Viruses, Errors, and You

Not that I would ever wish this upon anyone, but let’s pretend that you just became one of the unlucky 1.5 million people (at the time of this writing) to be infected with COVID-19.  Since this post is primarily about error handling — don’t worry, I’ll get there — let’s think about the errors that may have occurred up to the point when you became sick. In other words, what went wrong, what mistakes were made, to cause this undesirable end result.

    • Maybe Patient Zero was a jerk who coughed on dozens of other people, accelerating the initial spread.
    • Maybe China’s government bungled the initial response, allowing the virus to leave its borders and/or misleadingly downplaying the threat.
    • Maybe your own government didn’t act quickly enough to enact social distancing and ramp up testing.
    • Maybe testing was ramped up, but there weren’t enough supplies or staff members to process those tests.
    • Maybe one of your coworkers or family members ignored social distancing rules and got you infected.
    • Or maybe none of the above happened, and you just screwed it up for yourself by trying to break the doorknob licking world record.

Naturally, at the top of that list, we could put “COVID-19 came into existence.” And with the exception of that mutation “error,” what all of the above problems have in common is that they are preventable. If the right people take the right actions, at the right times, the number of cases of COVID-19 — perhaps including yours — can be reduced.

By this point, however, containment isn’t practical, and with the long incubation period, it may never have been. (You could argue that, if China had acted aggressively and early enough, COVID-19 could’ve been completely contained. My analogy kind of breaks down on that issue, so I won’t get into it.) In any system that is large or complex enough, you will inevitably have failures — people make mistakes, governments dawdle, our scientific understanding proves insufficient. Members of society at large will get sick, with or without showing any symptoms, and everyone else has to figure out how to deal with that.

What does all of this have to do with Spycursion? One of my (many) quarantine projects has been improving the game’s error handling. Just like with a pandemic, any large software project has a massive number of moving parts, any number of which can and will fail. Preventing failures entirely is a lost cause, just like relying on 7.2 billion humans to follow hygiene guidelines flawlessly is a lost cause.

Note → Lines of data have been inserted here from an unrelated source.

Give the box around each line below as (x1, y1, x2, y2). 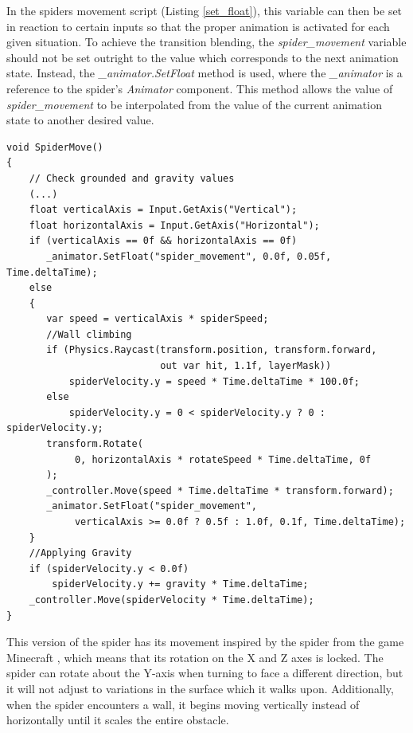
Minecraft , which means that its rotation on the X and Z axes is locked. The (6, 649, 384, 665)
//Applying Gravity (29, 547, 132, 559)
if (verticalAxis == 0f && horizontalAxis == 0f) (29, 235, 298, 247)
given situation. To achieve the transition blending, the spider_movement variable (6, 33, 407, 50)
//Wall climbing (46, 328, 132, 340)
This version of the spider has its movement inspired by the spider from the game (6, 633, 404, 650)
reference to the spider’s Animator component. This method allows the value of (6, 80, 393, 96)
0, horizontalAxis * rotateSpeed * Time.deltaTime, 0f (74, 453, 372, 465)

To hammer this point home, consider a few possible sources of errors we, as the game developers, might have to deal with:

    • Server-side infrastructure problems, such as a database becoming unavailable
    • A game client making invalid API calls
    • A game client making valid API calls that violate game rules — in other words, a player trying to cheat
    • Some poorly-written Slang software making an incorrect function call
    • A player running a piece of Slang software incorrectly, like putting “1 / 0” into a calculator program

You might notice that some of these error sources are entirely out of our control! We cannot control what players will do, but we can make sure that Spycursion still does The Right Thing™ when faced with an unexpected situation. This is the essence of error handling.

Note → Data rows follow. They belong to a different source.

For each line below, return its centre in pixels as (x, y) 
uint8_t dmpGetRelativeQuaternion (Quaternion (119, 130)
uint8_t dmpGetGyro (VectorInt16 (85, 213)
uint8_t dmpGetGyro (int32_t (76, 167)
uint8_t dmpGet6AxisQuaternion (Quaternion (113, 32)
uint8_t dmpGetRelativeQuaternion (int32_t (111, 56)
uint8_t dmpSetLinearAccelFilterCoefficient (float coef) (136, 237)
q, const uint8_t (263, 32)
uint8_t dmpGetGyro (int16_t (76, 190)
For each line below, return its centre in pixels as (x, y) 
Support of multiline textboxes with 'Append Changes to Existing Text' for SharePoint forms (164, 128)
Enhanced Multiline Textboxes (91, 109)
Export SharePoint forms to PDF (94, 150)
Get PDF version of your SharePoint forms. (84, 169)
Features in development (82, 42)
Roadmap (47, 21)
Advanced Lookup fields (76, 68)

But what exactly is The Right Thing™ when it comes to, say, a database failure? What happens when the game server calls login_player and the result is error: database unreachable? We don’t just immediately show this message to the player verbatim, partly because it’s meaningless to them, but also because the problem may still be fixable. Ideally, this database will have a backup copy ready to go, so the code can try the same call to a different database server and everything is hunky dory. If the backup is down too, then the player can’t log in, and we have no choice but to tell them something. So that message error: database unreachable bubbles up through a series of constructs, which I won’t get into details about but often looks something like try { stuff } catch(errors) { other-stuff }. (Common Lisp has its own powerful tools for handling errors, but that’s another post for another time.) In the end, the player receives a less confusing message, like: “Oh crap, something went wrong with Spycursion, but don’t worry, we’re gonna fix it ASAP, promise, please don’t talk smack about us on Twitter, kthxbai.”

The Slang calculator program is an interesting scenario, and somewhat unique to Spycursion, because it deals with player-written code. We do provide (simple) features in Slang to deal with errors and warnings, so a well-written calculator program would throw a “divide by zero” error on its own. But there’s always the possibility of a poorly-written calculator that forces us to deal with that division by zero. In that scenario, we still handle the error, but not necessarily without a penalty to the player who wrote the faulty Slang code. (Don’t say I didn’t warn you…)

In all cases, a lower-level error bubbles up to higher levels until it is either handled or we give up and send a pleading message to the player. Going back to our unfortunate COVID-19 scenario, perhaps you can see a similar process playing out:

Error: Virus created

Error: Containment failure

Error: Not enough tests

Error: Unable to process tests

Error: Social distancing breach detected

Error: Too many doorknobs licked

Just like a well-designed software system, a well-designed public health system will reduce illness by handling these “errors.” Well, except that last one. There’s still no cure for stupidity.